O Instituto Datafolha registrou no Tribunal Superior Eleitoral (TSE), neste sábado (13), uma nova pesquisa nacional. Ela testará o impacto de fatores externos na corrida presidencial de 2026. Além das intenções de voto, o levantamento avaliará se um eventual apoio de Donald Trump pode influenciar a escolha dos eleitores brasileiros.
A pesquisa será realizada entre os dias 17 e 19 de junho. Ela inclui cenários com o presidente Luiz Inácio Lula da Silva (PT), o senador Flávio Bolsonaro (PL-RJ), além de outros nomes já colocados como possíveis candidatos ao Palácio do Planalto.
O ponto mais incomum do questionário é a tentativa de medir a força política de um líder estrangeiro dentro do debate eleitoral brasileiro. A inclusão do tema sugere que estrategistas e institutos identificam potencial influência da política americana sobre parte do eleitorado nacional.

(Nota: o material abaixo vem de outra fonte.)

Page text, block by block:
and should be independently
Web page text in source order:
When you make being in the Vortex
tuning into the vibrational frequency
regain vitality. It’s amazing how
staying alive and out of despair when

A decisão também expõe uma disputa simbólica dentro do campo conservador. Donald Trump se tornou uma referência para setores da direita brasileira. Por essa razão, a pesquisa buscará identificar se esse capital político ainda possui capacidade de influenciar eleitores além do núcleo já alinhado ideologicamente.
Por que o apoio de Trump virou tema de pesquisa eleitoral
A inclusão do ex-presidente americano não acontece por acaso. Desde a vitória republicana nos Estados Unidos, lideranças da direita brasileira passaram a reforçar associações com Trump . Além disso, passaram a defender pautas semelhantes às adotadas pelo movimento conservador americano.

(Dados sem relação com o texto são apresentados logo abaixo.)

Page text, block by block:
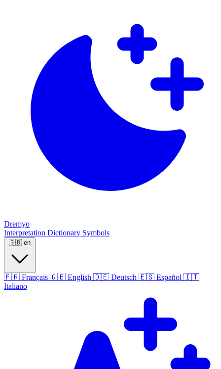
Dremyo
Interpretation Dictionary Symbols
🇬🇧 en
🇫🇷 Français 🇬🇧 English 🇩🇪 Deutsch 🇪🇸 Español 🇮🇹
Italiano

A pesquisa tenta responder uma questão estratégica para 2026: um eventual endosso de Trump teria capacidade de ampliar votos de um candidato brasileiro ou seu efeito seria limitado ao eleitor já convencido?
Institutos costumam testar cenários hipotéticos para medir a sensibilidade do eleitor a eventos externos, apoios políticos e temas capazes de alterar campanhas. O objetivo não é prever resultados, mas identificar quais fatores têm potencial para influenciar a decisão de voto ao longo do processo eleitoral.
Nos bastidores eleitorais, a preocupação não é apenas medir a popularidade de Donald Trump entre brasileiros. O teste busca identificar se um apoio internacional ainda consegue alterar a decisão de eleitores indecisos ou moderados. Esse grupo costuma desempenhar papel decisivo em disputas equilibradas.
Pesquisa também testa impacto da agenda de segurança pública
Outro aspecto relevante do levantamento é a inclusão de perguntas relacionadas ao Primeiro Comando da Capital (PCC) e ao Comando Vermelho (CV). O questionário avaliará o efeito eleitoral de um eventual anúncio dos Estados Unidos envolvendo as duas facções criminosas.
A presença do tema indica que a segurança pública continua sendo monitorada como uma possível variável decisiva na disputa presidencial. Crime organizado e combate à violência permanecem entre os assuntos com maior potencial de mobilização política, especialmente em cenários de forte polarização.
A inclusão das facções no questionário ocorre em um momento em que a segurança pública voltou ao centro do debate nacional. O tema aparece de forma recorrente entre as principais preocupações apontadas por eleitores em diferentes levantamentos de opinião realizados nos últimos anos.
Diferentemente das pesquisas tradicionais, o Datafolha busca medir não apenas a preferência atual do eleitor. Ele busca também saber como acontecimentos específicos podem alterar percepções durante a pré-campanha.
O que o resultado pode revelar para as campanhas
A escolha de Trump como variável eleitoral também reflete uma mudança na forma como campanhas e institutos observam a disputa presidencial. Se em eleições anteriores os testes se concentravam em alianças nacionais e apoios partidários, fatores internacionais passaram a ser avaliados como possíveis influenciadores do voto.
Caso a pesquisa identifique impacto relevante de um eventual apoio de Trump, partidos e pré-candidatos tendem a acompanhar com mais atenção movimentos políticos internacionais capazes de repercutir entre eleitores brasileiros. Se o efeito for pequeno, a conclusão poderá ser oposta. Isso significa que a influência de lideranças estrangeiras teria alcance limitado fora de grupos já identificados politicamente.
Mais do que medir intenções de voto, o levantamento funciona como um teste antecipado dos temas que podem ganhar espaço na corrida ao Planalto. Os resultados deverão indicar não apenas a força dos candidatos avaliados, mas também quais narrativas têm maior potencial de influenciar o eleitorado brasileiro antes da abertura oficial da campanha de 2026.